The first program creates a closure that is then immediately executed. The
second program and the third program invoke a function on some data fetched
from some network. The second program has a temporary variable introduced,
while the third doesn't.

Under the assumption made in this post, the first program __must publish the
value of `X` as it is source code __, while the latter two programs are fine
just as they are and don 't need to publish `X`. Which is absurd.

One more addition: instantiating a closure doesn't mean creating _any_ source
code. If I execute `(let ((x (read-from-network))) (lambda () (sleep 60) x))`,
no new source code is generated. If I execute it a hundred times, no new
source code is generated either.
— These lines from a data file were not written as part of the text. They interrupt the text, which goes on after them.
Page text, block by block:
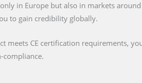
in Europe but also in markets
to gain credibility globally.
meets CE certification requirements,
compliance.
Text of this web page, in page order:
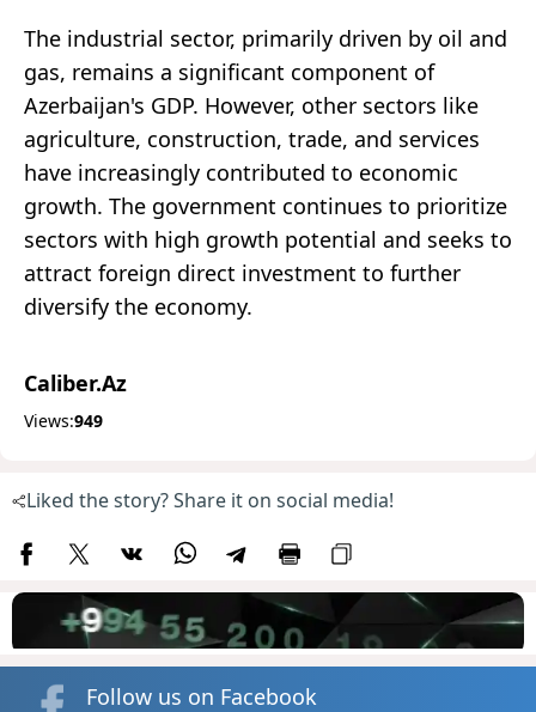
The industrial sector, primarily driven by oil and
gas, remains a significant component of
Azerbaijan's GDP. However, other sectors like
agriculture, construction, trade, and services
have increasingly contributed to economic
growth. The government continues to prioritize
sectors with high growth potential and seeks to
attract foreign direct investment to further
diversify the economy.
Caliber.Az
Views:949
Liked the story? Share it on social media!
Follow us on Facebook

In all sane language implementations, all
that is generated are environment objects in memory containing user data and
the actual user-facing stuff: closure objects that bind the single instance of
compiled code to environment objects that contain data.

Yet another addition: [closures and objects are
equivalent]([https://wiki.c2.com/?ClosuresAndObjectsAreEquivalent](https://wiki.c2.com/?ClosuresAndObjectsAreEquivalent)),
as taught e.g. by SICP. Therefore, if you ever create a structure or a class
instance inside your program, you would therefore be required to publish the
values of all fields inside that object. Therefore, OOP is now forbidden if
you want to do anything that requires to _not_ publish user data.